S’agissant de l’état des douches communes, dont les détenus n’ont de cesse de dénoncer l’insalubrité, le juge relève « l’exactitude des clichés produits par les requérants » et ce, après avoir souligné que l’état dégradé des douches ne ressortait pas des photographies produites par le ministère de la Justice. De la même manière, il questionne la valeur probante des documents produits par l’administration à propos du nettoyage des parties communes, affirmant que la communication d’une « simple » fiche de poste démontrant que sept personnels du service général nettoient deux fois par jour les cours de promenade ne saurait établir la réalité de la fréquence de ce nettoyage.

S’il relève à certains égards que l’administration a effectivement pris des mesures pour remédier aux désordres constatés par la CGLPL au cours de sa visite, notamment s’agissant des questions d’hygiène alimentaire, le juge des référés les estime insuffisantes et enjoint au préfet de faire diligenter une nouvelle visite de contrôle par l’inspecteur du secteur de la restauration collective afin de s’assurer de l’efficacité des mesures d’ores et déjà mises en œuvre par l’administration et de l’absence de tout risque sur le plan sanitaire.

Prenant pleinement mesure de son office, le juge constate la violation de la dignité des détenus et précise, dans son ordonnance, que les mesures prescrites devront être mises en œuvre dans un délai de dix jours. L’OIP, l’A3D et l’Ordre des avocats de Paris seront particulièrement vigilants quant à leur exécution.

Ce communiqué est co-signé par l’A3D, le barreau de Paris et l’Observatoire international des prisons (OIP)

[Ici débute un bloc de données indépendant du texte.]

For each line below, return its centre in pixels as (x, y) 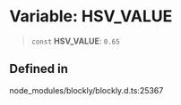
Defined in (39, 69)
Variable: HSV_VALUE (91, 16)
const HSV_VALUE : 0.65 (76, 41)
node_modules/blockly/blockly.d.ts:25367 (86, 90)
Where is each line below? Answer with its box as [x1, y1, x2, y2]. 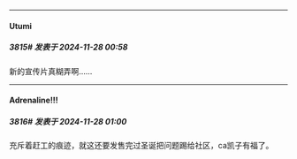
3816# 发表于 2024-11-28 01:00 [9, 116, 127, 126]
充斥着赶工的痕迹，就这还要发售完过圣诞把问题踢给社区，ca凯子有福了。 [9, 140, 274, 151]
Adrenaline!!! [9, 95, 59, 106]
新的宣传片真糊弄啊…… [9, 65, 93, 76]
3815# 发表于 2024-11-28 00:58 [9, 42, 128, 53]
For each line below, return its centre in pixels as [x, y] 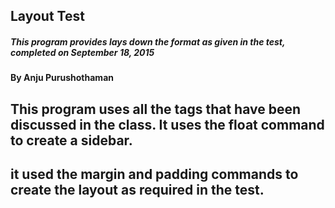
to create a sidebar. [71, 140]
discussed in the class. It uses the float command [167, 124]
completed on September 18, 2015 [82, 52]
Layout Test [47, 16]
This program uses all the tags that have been [156, 109]
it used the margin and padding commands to [154, 174]
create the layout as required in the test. [137, 190]
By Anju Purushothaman [62, 78]
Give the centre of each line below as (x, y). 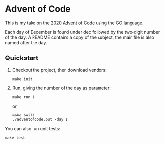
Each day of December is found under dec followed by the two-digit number (82, 32)
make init (22, 79)
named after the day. (26, 42)
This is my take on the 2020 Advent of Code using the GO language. (74, 23)
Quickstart (22, 58)
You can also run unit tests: (33, 128)
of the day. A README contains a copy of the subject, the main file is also (80, 37)
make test (15, 138)
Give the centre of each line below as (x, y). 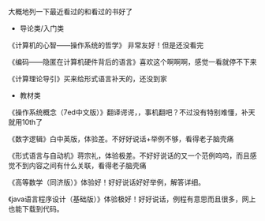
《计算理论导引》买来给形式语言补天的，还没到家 (88, 79)
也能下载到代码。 (36, 209)
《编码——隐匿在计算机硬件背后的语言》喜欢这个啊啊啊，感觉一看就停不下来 (132, 62)
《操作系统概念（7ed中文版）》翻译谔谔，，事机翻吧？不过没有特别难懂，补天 (132, 112)
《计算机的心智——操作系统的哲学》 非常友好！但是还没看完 (106, 45)
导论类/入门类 (42, 28)
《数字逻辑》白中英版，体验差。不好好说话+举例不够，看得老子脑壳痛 (121, 139)
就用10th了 (26, 122)
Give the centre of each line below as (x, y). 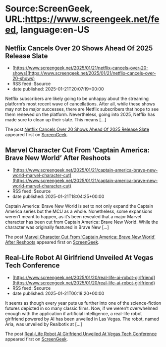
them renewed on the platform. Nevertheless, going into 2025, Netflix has (80, 114)
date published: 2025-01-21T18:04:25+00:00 (58, 196)
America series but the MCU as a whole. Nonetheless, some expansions (79, 211)
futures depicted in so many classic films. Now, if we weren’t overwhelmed (82, 308)
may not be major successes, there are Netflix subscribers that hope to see (82, 109)
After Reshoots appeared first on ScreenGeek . (52, 242)
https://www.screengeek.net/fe (92, 19)
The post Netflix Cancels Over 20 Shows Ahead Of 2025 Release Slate (77, 129)
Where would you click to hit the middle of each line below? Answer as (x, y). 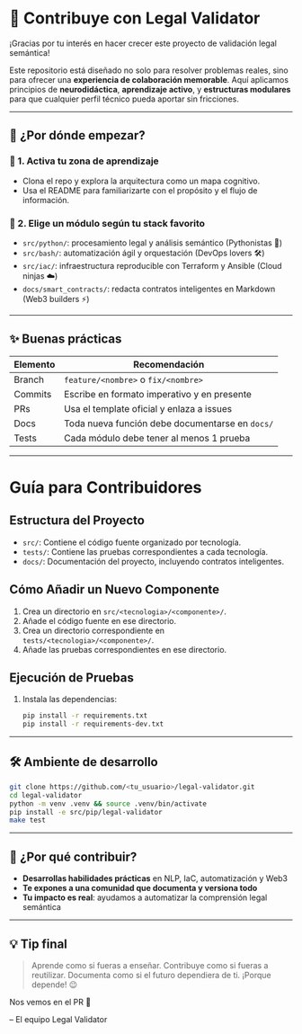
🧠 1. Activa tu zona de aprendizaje (84, 161)
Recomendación (169, 364)
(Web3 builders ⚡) (56, 299)
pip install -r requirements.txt (85, 716)
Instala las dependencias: (69, 700)
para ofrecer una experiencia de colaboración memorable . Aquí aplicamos (149, 79)
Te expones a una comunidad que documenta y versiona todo (140, 888)
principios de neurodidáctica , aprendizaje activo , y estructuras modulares (150, 89)
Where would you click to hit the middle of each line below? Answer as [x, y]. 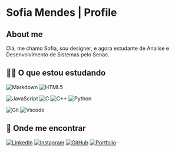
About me [24, 34]
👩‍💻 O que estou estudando [56, 73]
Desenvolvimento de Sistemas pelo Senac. [58, 55]
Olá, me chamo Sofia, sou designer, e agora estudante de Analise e [88, 48]
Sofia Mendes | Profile [62, 13]
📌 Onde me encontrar [46, 128]
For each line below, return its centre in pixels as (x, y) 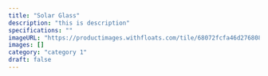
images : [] (26, 45)
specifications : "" (41, 30)
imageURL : (25, 38)
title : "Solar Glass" (44, 15)
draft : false (30, 60)
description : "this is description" (69, 23)
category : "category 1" (48, 52)
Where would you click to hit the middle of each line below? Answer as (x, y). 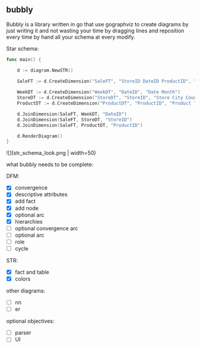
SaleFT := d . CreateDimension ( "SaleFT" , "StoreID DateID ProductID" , (104, 81)
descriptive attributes (41, 194)
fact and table (32, 272)
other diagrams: (26, 291)
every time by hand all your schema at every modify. (71, 37)
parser (23, 333)
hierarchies (29, 221)
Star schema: (22, 48)
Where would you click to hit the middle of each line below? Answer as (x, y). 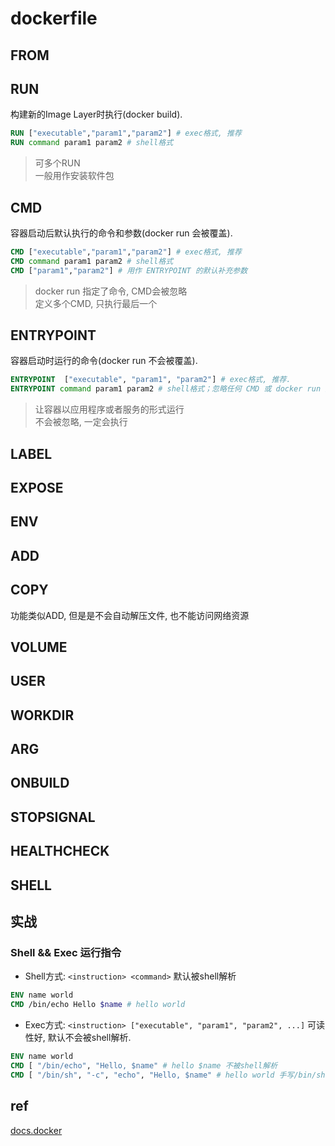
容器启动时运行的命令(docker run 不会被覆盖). (104, 361)
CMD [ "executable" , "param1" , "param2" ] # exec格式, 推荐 (126, 252)
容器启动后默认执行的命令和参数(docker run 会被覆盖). (121, 233)
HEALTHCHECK (60, 851)
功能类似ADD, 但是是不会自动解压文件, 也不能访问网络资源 (130, 615)
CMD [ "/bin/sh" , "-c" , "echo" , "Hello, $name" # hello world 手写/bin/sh (168, 1075)
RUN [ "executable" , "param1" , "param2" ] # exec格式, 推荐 (126, 133)
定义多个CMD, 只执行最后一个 (96, 303)
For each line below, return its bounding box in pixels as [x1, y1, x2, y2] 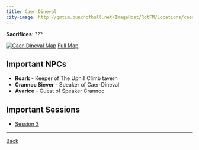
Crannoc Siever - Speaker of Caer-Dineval [14, 81, 120, 88]
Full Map [57, 42, 79, 49]
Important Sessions [6, 104, 81, 114]
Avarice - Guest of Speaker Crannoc [14, 87, 105, 95]
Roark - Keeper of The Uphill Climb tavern [14, 75, 118, 82]
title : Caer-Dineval [6, 8, 57, 15]
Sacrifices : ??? [6, 30, 43, 37]
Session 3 [14, 120, 40, 127]
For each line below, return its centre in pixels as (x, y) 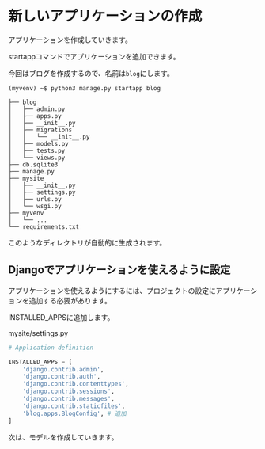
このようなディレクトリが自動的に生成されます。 (87, 242)
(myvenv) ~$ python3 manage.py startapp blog (84, 88)
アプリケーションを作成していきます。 (70, 40)
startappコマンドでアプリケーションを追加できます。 (94, 56)
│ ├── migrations (40, 130)
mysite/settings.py (38, 333)
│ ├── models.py (38, 143)
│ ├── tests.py (37, 150)

Contact presse : Sophie Larouzée Deschamps – 07 60 49 19 96 – sophie.larouzeedeschamps@oip.org


[1] Recommandations en urgence relatives au centre pénitentiaire de Bois-d’Arcy (Yvelines), CGLPL, 16 déc. 2022
[2] En raison de l’absence de boutons d’appel d’urgence dans les cellules les détenus ont développé un système de « drapeau » qui consiste à glisser une feuille de papier à travers la fente de la porte pour attirer l’attention des surveillants.